Unnamed: 0,rent_approval_date,town,block,street_name,flat_type,flat_model,floor_area_sqm,furnished,lease_commence_date,latitude,longitude,elevation,subzone,planning_area,region
0,2023-01,hougang,245,hougang street 22,5-room,improved,121.0,yes,1984,1.358411,103.891722,0.0,lorong ah soo,hougang,north-east region
1,2022-09,sembawang,316,sembawang vista,4-room,model a,100.0,yes,1999,1.446343,103.820817,0.0,sembawang central,sembawang,north region
2,2023-07,clementi,708,Clementi West Street 2,4-room,new generation,91.0,yes,1980,1.305719,103.762168,0.0,clementi west,clementi,west region
3,2021-08,jurong east,351,Jurong East Street 31,3 room,model a,74.0,yes,1986,1.344832,103.730778,0.0,yuhua west,jurong east,west region
4,2022-03,jurong east,305,jurong east street 32,5-room,improved,121.0,yes,1983,1.345437,103.735241,0.0,yuhua west,jurong east,west region


In [14]:
# Convert textual columns to lowercase for normalization
textual_columns = ['town', 'block', 'street_name', 'flat_type', 'flat_model', 'furnished', 'subzone', 'planning_area', 'region']

data[textual_columns] = data[textual_columns].apply(lambda x: x.str.lower())

# Display the first few rows to verify changes
data.head()

Unnamed: 0,rent_approval_date,town,block,street_name,flat_type,flat_model,floor_area_sqm,furnished,lease_commence_date,latitude,longitude,elevation,subzone,planning_area,region
0,2023-01,hougang,245,hougang street 22,5-room,improved,121.0,yes,1984,1.358411,103.891722,0.0,lorong ah soo,hougang,north-east region
1,2022-09,sembawang,316,sembawang vista,4-room,model a,100.0,yes,1999,1.446343,103.820817,0.0,sembawang central,sembawang,north region
2,2023-07,clementi,708,clementi west street 2,4-room,new generation,91.0,yes,1980,1.305719,103.762168,0.0,clementi west,clementi,west region
3,2021-08,jurong east,351,jurong east street 31,3 room,model a,74.0,yes,1986,1.344832,103.730778,0.0,yuhua west,jurong east,west region
4,2022-03,jurong east,305,jurong east street 32,5-room,improved,121.0,yes,1983,1.345437,103.735241,0.0,yuhua west,jurong east,west region


In [15]:
# Extract year and month from the 'rent_approval_date' column
data['rent_approval_year'] = pd.to_datetime(data['rent_approval_date']).dt.year
data['rent_approval_month'] = pd.to_datetime(data['rent_approval_date']).dt.month

# Drop the original 'rent_approval_date' column
data = data.drop(columns=['rent_approval_date'])
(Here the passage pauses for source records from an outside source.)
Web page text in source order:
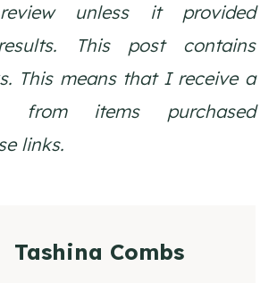
unless it provided
This post contains
This means that I receive a
from items purchased
links.
Tashina Combs
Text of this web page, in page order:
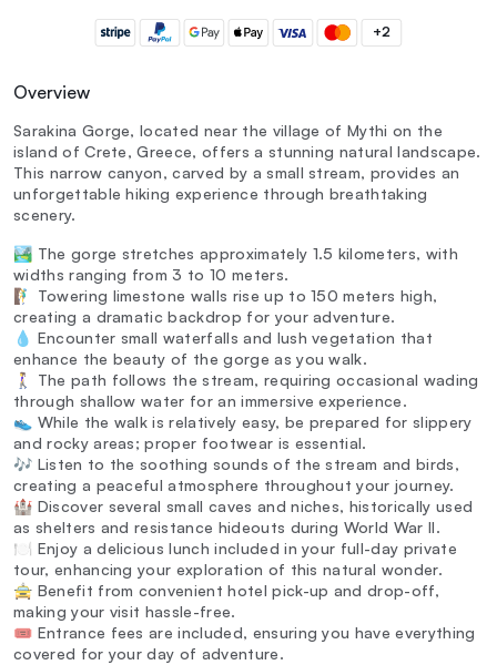
+2
Overview
Sarakina Gorge, located near the village of Mythi on the
island of Crete, Greece, offers a stunning natural landscape.
This narrow canyon, carved by a small stream, provides an
unforgettable hiking experience through breathtaking
scenery.
🏞️ The gorge stretches approximately 1.5 kilometers, with
widths ranging from 3 to 10 meters.
🧗‍♂️ Towering limestone walls rise up to 150 meters high,
creating a dramatic backdrop for your adventure.
💧 Encounter small waterfalls and lush vegetation that
enhance the beauty of the gorge as you walk.
🚶‍♀️ The path follows the stream, requiring occasional wading
through shallow water for an immersive experience.
👟 While the walk is relatively easy, be prepared for slippery
and rocky areas; proper footwear is essential.
🎶 Listen to the soothing sounds of the stream and birds,
creating a peaceful atmosphere throughout your journey.
🏰 Discover several small caves and niches, historically used
as shelters and resistance hideouts during World War II.
🍽️ Enjoy a delicious lunch included in your full-day private
tour, enhancing your exploration of this natural wonder.
🚖 Benefit from convenient hotel pick-up and drop-off,
making your visit hassle-free.
🎟️ Entrance fees are included, ensuring you have everything
covered for your day of adventure.
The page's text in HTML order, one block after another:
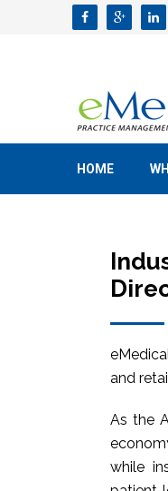
HOME
and
As the
while
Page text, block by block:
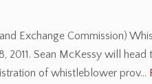
Exchange Commission)
2011. Sean McKessy will
of whistleblower prov…
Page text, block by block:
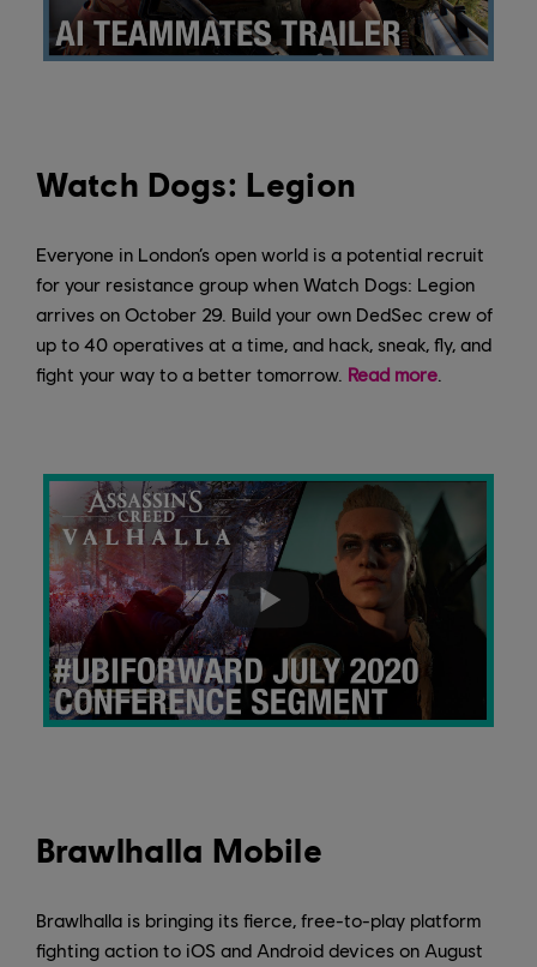
Watch Dogs: Legion
Everyone in London’s open world is a potential recruit
for your resistance group when Watch Dogs: Legion
arrives on October 29. Build your own DedSec crew of
up to 40 operatives at a time, and hack, sneak, fly, and
fight your way to a better tomorrow. Read more
Brawlhalla Mobile
Brawlhalla is bringing its fierce, free-to-play platform
fighting action to iOS and Android devices on August
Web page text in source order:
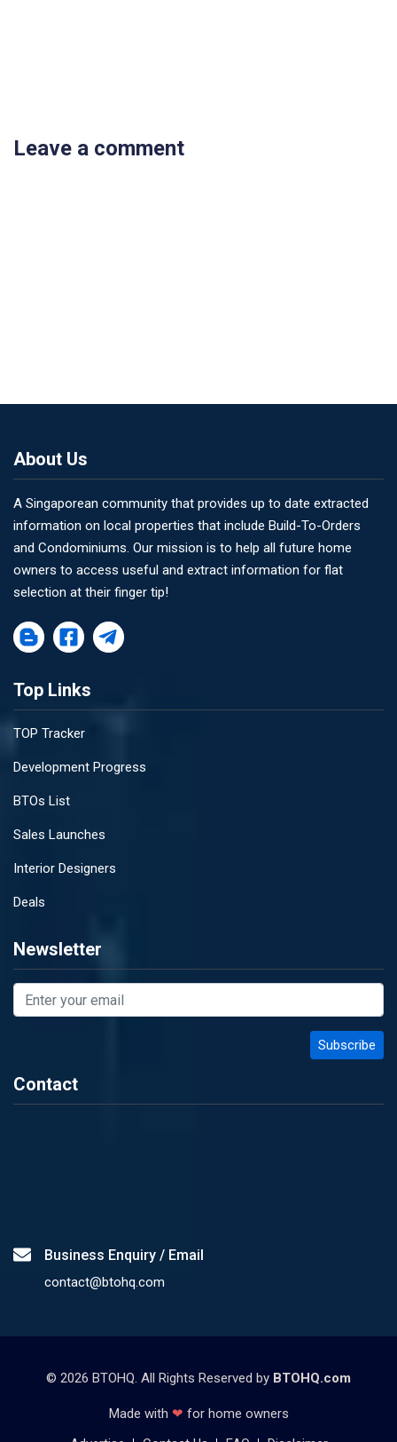
Leave a comment
About Us
A Singaporean community that provides up to date extracted
information on local properties that include Build-To-Orders
and Condominiums. Our mission is to help all future home
owners to access useful and extract information for flat
selection at their finger tip!
Top Links
TOP Tracker
Development Progress
BTOs List
Sales Launches
Interior Designers
Deals
Newsletter
Contact
Business Enquiry / Email
contact@btohq.com
© 2026 BTOHQ. All Rights Reserved by BTOHQ.com
Made with ❤ for home owners
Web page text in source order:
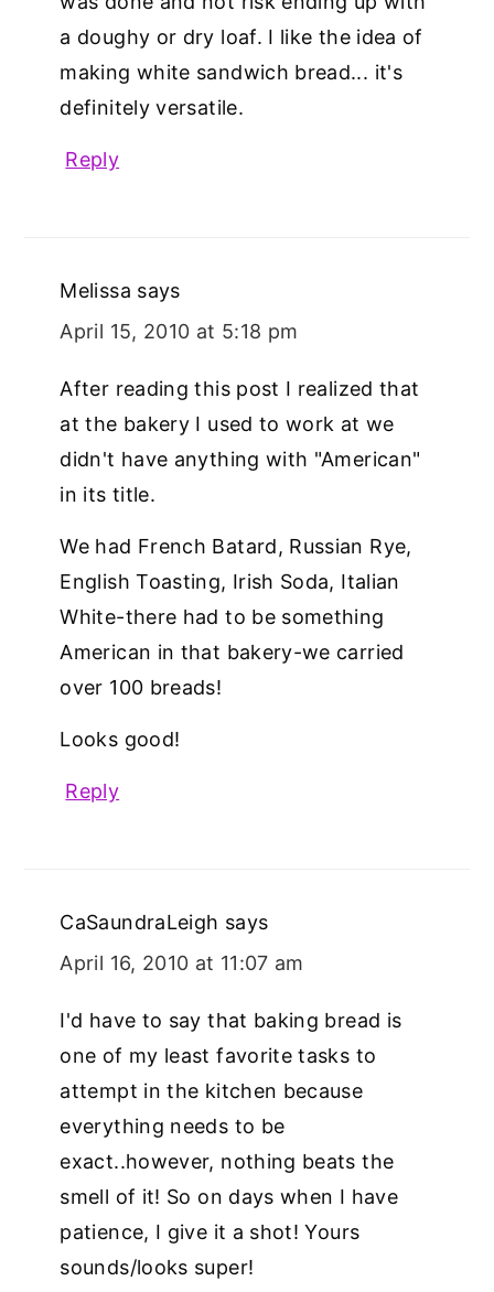
a doughy or dry loaf. I like the idea of
making white sandwich bread... it's
definitely versatile.
Reply
Melissa says
April 15, 2010 at 5:18 pm
After reading this post I realized that
at the bakery I used to work at we
didn't have anything with "American"
in its title.
We had French Batard, Russian Rye,
English Toasting, Irish Soda, Italian
White-there had to be something
American in that bakery-we carried
over 100 breads!
Looks good!
Reply
CaSaundraLeigh says
April 16, 2010 at 11:07 am
I'd have to say that baking bread is
one of my least favorite tasks to
attempt in the kitchen because
everything needs to be
exact..however, nothing beats the
smell of it! So on days when I have
patience, I give it a shot! Yours
sounds/looks super!
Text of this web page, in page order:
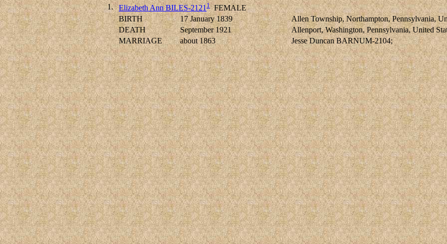
1.
Elizabeth Ann BILES-21211FEMALE
BIRTH
17 January 1839
Allen Township, Northampton, Pennsylvania,
DEATH
September 1921
Allenport, Washington, Pennsylvania, United
MARRIAGE
about 1863 Jesse Duncan BARNUM-2104;
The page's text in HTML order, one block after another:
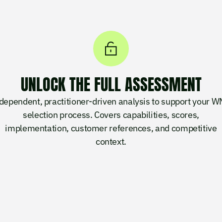
UNLOCK THE FULL ASSESSMENT
practitioner-driven analysis to support your
selection process. Covers capabilities, scores,
implementation, customer references, and competitive
context.
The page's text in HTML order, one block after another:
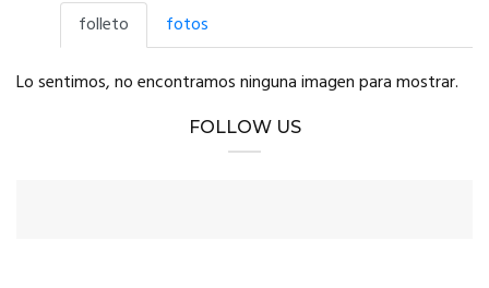
folleto fotos
Lo sentimos, no encontramos ninguna imagen para mostrar.
FOLLOW US
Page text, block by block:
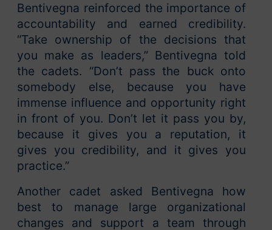
Bentivegna reinforced the importance of
accountability and earned credibility.
“Take ownership of the decisions that
you make as leaders,” Bentivegna told
the cadets. “Don’t pass the buck onto
somebody else, because you have
immense influence and opportunity right
in front of you. Don’t let it pass you by,
because it gives you a reputation, it
gives you credibility, and it gives you
practice.”
Another cadet asked Bentivegna how
best to manage large organizational
changes and support a team through
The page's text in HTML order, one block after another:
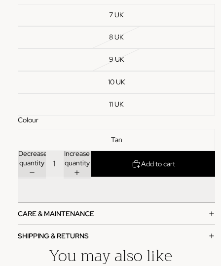
7 UK
8 UK
9 UK
10 UK
11 UK
Colour
Tan
Decrease
quantity
Increase
quantity
Add to cart
CARE & MAINTENANCE
SHIPPING & RETURNS
You may also like
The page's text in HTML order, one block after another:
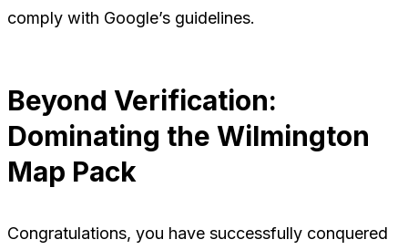
comply with Google’s guidelines.
Beyond Verification:
Dominating the Wilmington
Map Pack
Congratulations, you have successfully conquered
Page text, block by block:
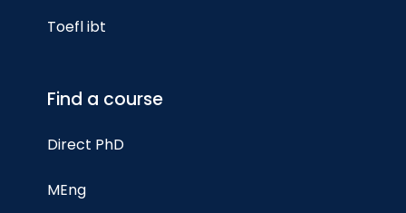
Toefl ibt
Find a course
Direct PhD
MEng
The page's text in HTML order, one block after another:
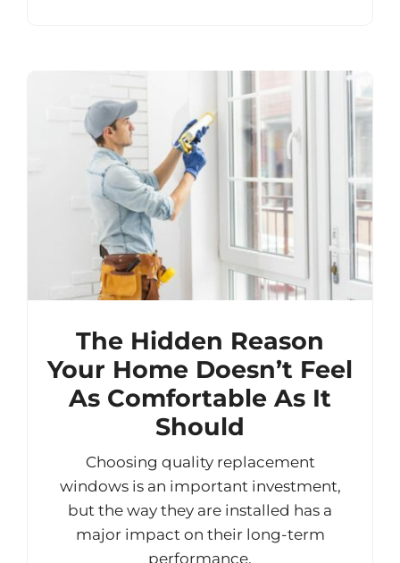
The Hidden Reason
Your Home Doesn’t Feel
As Comfortable As It
Should
Choosing quality replacement
windows is an important investment,
but the way they are installed has a
major impact on their long-term
performance.
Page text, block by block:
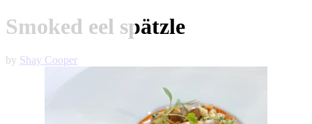
Smoked eel spätzle
by Shay Cooper
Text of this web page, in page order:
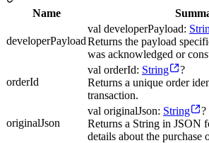
Name
developerPayload
val developerPayload:
Returns the payload
was acknowledged or
orderId
val orderId: String
?
Returns a unique order
transaction.
originalJson
val originalJson: String
?
Returns a String in JSON
details about the purchase
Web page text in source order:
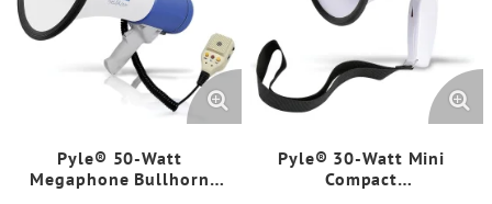
Pyle® 50-Watt
Megaphone Bullhorn
Pyle® 30-Watt Mini
Compact
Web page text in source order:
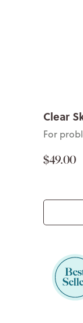
Clear
For
$49.00
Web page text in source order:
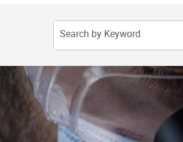
Search by Keyword
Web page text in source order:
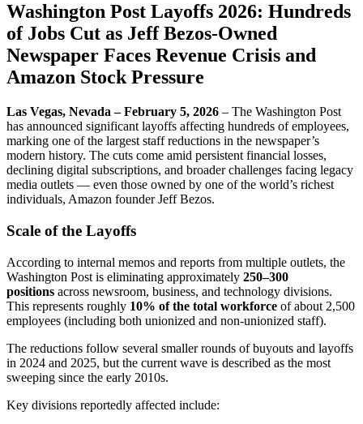
Washington Post Layoffs 2026: Hundreds
of Jobs Cut as Jeff Bezos-Owned
Newspaper Faces Revenue Crisis and
Amazon Stock Pressure
Las Vegas, Nevada – February 5, 2026 – The Washington Post
has announced significant layoffs affecting hundreds of employees,
marking one of the largest staff reductions in the newspaper’s
modern history. The cuts come amid persistent financial losses,
declining digital subscriptions, and broader challenges facing legacy
media outlets — even those owned by one of the world’s richest
individuals, Amazon founder Jeff Bezos.
Scale of the Layoffs
According to internal memos and reports from multiple outlets, the
Washington Post is eliminating approximately 250–300
positions across newsroom, business, and technology divisions.
This represents roughly 10% of the total workforce of about 2,500
employees (including both unionized and non-unionized staff).
The reductions follow several smaller rounds of buyouts and layoffs
in 2024 and 2025, but the current wave is described as the most
sweeping since the early 2010s.
Key divisions reportedly affected include:
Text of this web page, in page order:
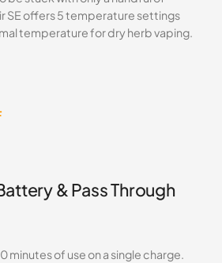
SE offers 5 temperature settings
temperature for dry herb vaping.
& Pass Through
minutes of use on a single charge.
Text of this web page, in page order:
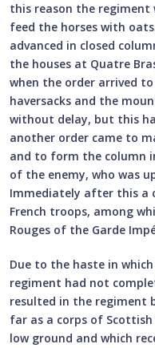
this reason the
feed the horses with
advanced in closed
the houses at Quatre
when the order arrived
haversacks and the
without delay, but this
another order came to
and to form the column
of the enemy, who was
Immediately after this a
French troops, among
Rouges of the Garde
Due to the haste in
regiment had not
resulted in the regiment
far as a corps of
low ground and which
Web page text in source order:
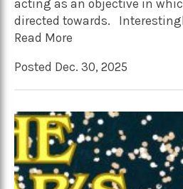
acting as an objective in
directed towards.
Read More
Posted Dec. 30, 2025
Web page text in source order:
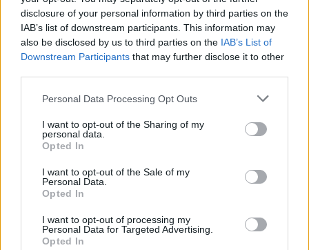
disclosure of your personal information by third parties on the
IAB’s list of downstream participants. This information may
also be disclosed by us to third parties on the IAB’s List of
Downstream Participants that may further disclose it to other
Please note that this website/app uses one or more Google
not limited to your visit or usage behaviour. You may click to
grant or deny consent to Google and its third-party tags to
use your data for below specified purposes in below Google
consent section.
Personal Data Processing Opt Outs
I want to opt-out of the Sharing of my
personal data.
Opted In
I want to opt-out of the Sale of my
Personal Data.
Opted In
I want to opt-out of processing my
Personal Data for Targeted Advertising.
Opted In
Certificate in Education (PGCE) at Greenwich.
Where you study:The course is at the Greenwich,
Avery Hill or Medway campus. Online courses and
not an international fee payer.
Start date:
September 2026.
How to apply

# Display the modified dataset
data.head()

Unnamed: 0,town,block,street_name,flat_type,flat_model,floor_area_sqm,furnished,lease_commence_date,latitude,longitude,elevation,subzone,planning_area,region,rent_approval_year,rent_approval_month
0,hougang,245,hougang street 22,5-room,improved,121.0,yes,1984,1.358411,103.891722,0.0,lorong ah soo,hougang,north-east region,2023,1
1,sembawang,316,sembawang vista,4-room,model a,100.0,yes,1999,1.446343,103.820817,0.0,sembawang central,sembawang,north region,2022,9
2,clementi,708,clementi west street 2,4-room,new generation,91.0,yes,1980,1.305719,103.762168,0.0,clementi west,clementi,west region,2023,7
3,jurong east,351,jurong east street 31,3 room,model a,74.0,yes,1986,1.344832,103.730778,0.0,yuhua west,jurong east,west region,2021,8
4,jurong east,305,jurong east street 32,5-room,improved,121.0,yes,1983,1.345437,103.735241,0.0,yuhua west,jurong east,west region,2022,3


In [16]:
# Standardize the flat_type values by replacing " room" with "-room"
data['flat_type'] = data['flat_type'].str.replace(" room", "-room")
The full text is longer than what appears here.